I just noticed that Audacity can export audio with multiple channels if the format used supports multiple channels. With FFmpeg library (I don’t remember that dll’s name) I were able to export stereo AC3 files. And now I can export 5.1 AC3 files so that the left and right channels are L and R and the separated stereo/mono track (I create it using low pass filter for that track and high pass filter for the original stereo track) is the LFE channel.
But now I would like to know if it is possible to create real 5.1 sound (so that the center and surround channels produce appropriate sound) with Audacity from stereo sound? If it is possible, what plugins I would need? I know that in the normal surround / Pro Logic processing the ‘similarity’ of the front channels will be moved to the center channel and that the sounds in the front channels that have inverted phase will be moved to rear channel(s). But how to do something like that from the stereo sound in the Audacity?
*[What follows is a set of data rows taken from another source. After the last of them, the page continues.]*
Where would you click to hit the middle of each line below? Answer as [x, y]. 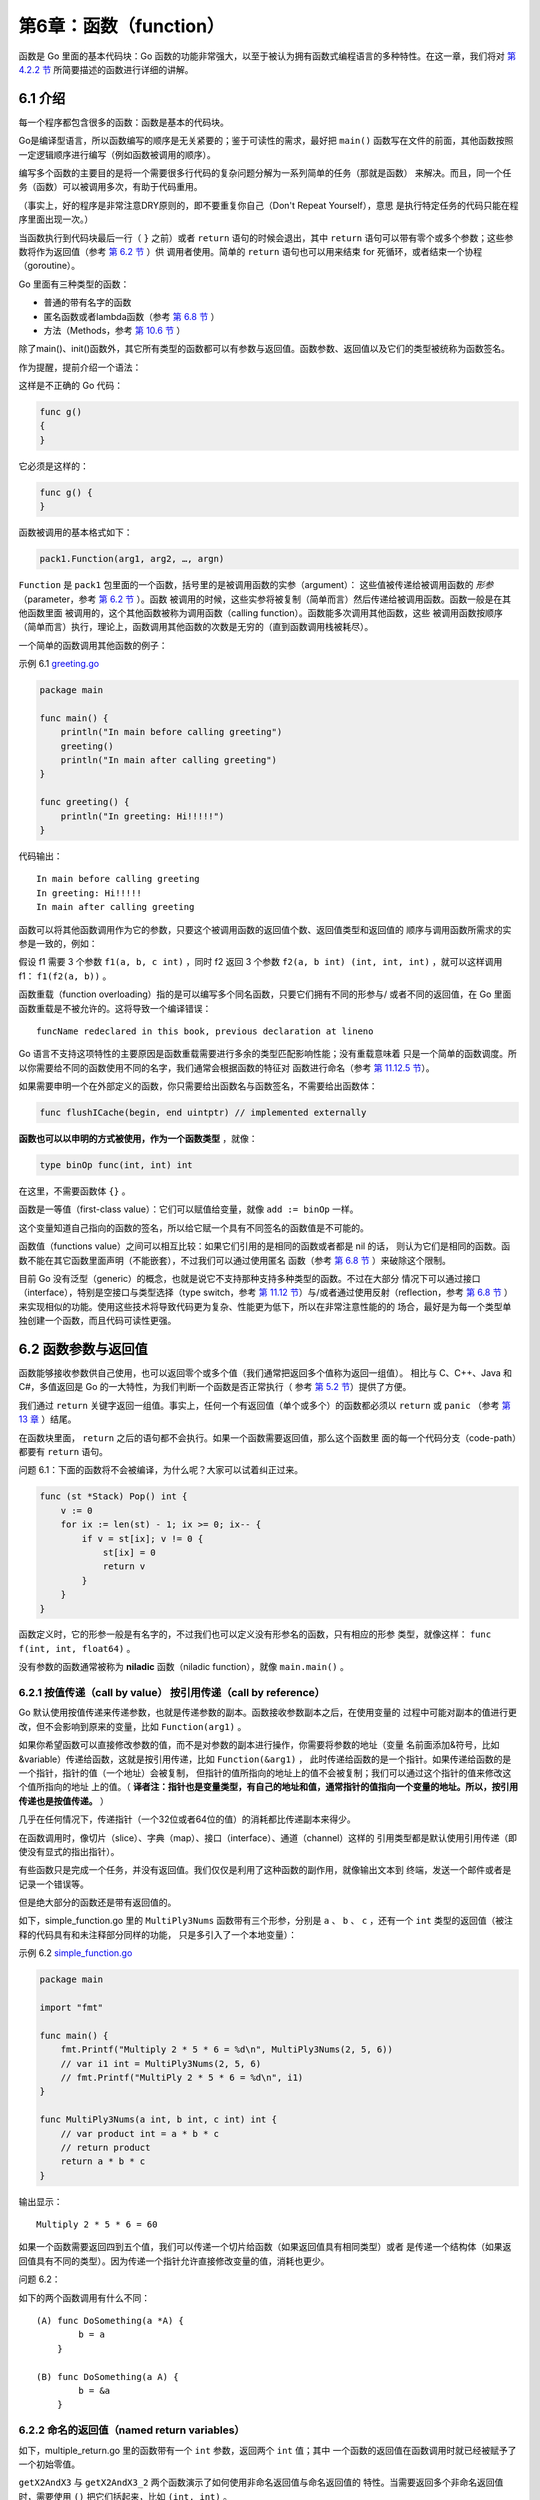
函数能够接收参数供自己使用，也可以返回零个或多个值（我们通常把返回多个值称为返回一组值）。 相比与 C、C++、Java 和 [265, 1373]
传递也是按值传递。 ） [63, 1801]
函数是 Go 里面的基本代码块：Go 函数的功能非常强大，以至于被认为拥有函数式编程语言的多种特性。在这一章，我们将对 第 [267, 56]
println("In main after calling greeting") [168, 760]
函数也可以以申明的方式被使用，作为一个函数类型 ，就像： [138, 1139]
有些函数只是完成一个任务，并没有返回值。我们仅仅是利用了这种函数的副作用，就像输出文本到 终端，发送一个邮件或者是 [265, 1870]
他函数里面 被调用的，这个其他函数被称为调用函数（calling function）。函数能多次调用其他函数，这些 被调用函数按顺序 [261, 612]
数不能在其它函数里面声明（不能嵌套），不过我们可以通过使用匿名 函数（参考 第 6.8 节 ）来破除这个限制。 [235, 1260]

So that’s 4.1 show in 5.1 speakers. The out-of phase front two are mixed down to the rear channels. There are two speakers back there, but they both have the same show.
The center mix is the one that kills you because that’s generally dialog in a movie. There is no good way to split dialog from a mixed stereo show even if the dialog is in the middle. It’s a common request.
For “real” 5.1 sound you would start with a multi-track recording. The tracks can then be “panned”, “filtered” and “delayed” to the appropriate speakers to create the desired spacial effect. If you are starting from a stereo mix, the best that you can do is to create a kind of “pseudo” (fake) 5.1 effect.
For the centre channel, mix the left and right channels to mono and reduce the bass.
For front Left/Right, try the “widen” preset in the Channel mixer plug-in. http://wiki.audacityteam.org/wiki/Nyquist_Effect_Plug-ins#Channel_Mixer
For the rear left/right, try the channel mixer plug-in with:
New Left Channel:
Left mix = 100 %
Right mix = -100 %
New Right Channel
Left mix = -100 %
Right mix = 100 %
You could also try applying a little delay to the rear channels - insert about 40 ms of silence at the start of the track.
For the LFE channel, mix to mono and apply a low pass filter.
You will need to adjust the levels of the tracks to get it to sound right.
For the correct channel mapping, search Google, Different file formats use different channel mappings.
Dolby AC3 has sound services way over and above “put this voice over there.” Dial Norm is the setting that lets you produce thunder, gunshots and jets taking off in their real-world loudness. People producing AC3 for the first time sometimes get burned with this when the encoder they use sets it without telling anybody and nobody thinks to look.
It depends on how wide you want it to be.
If you make it too wide, then any dialogue that has been recorded in stereo (one person to the left and one to the right) might sound weird - as if they are throwing their voices. Try both and see which you prefer.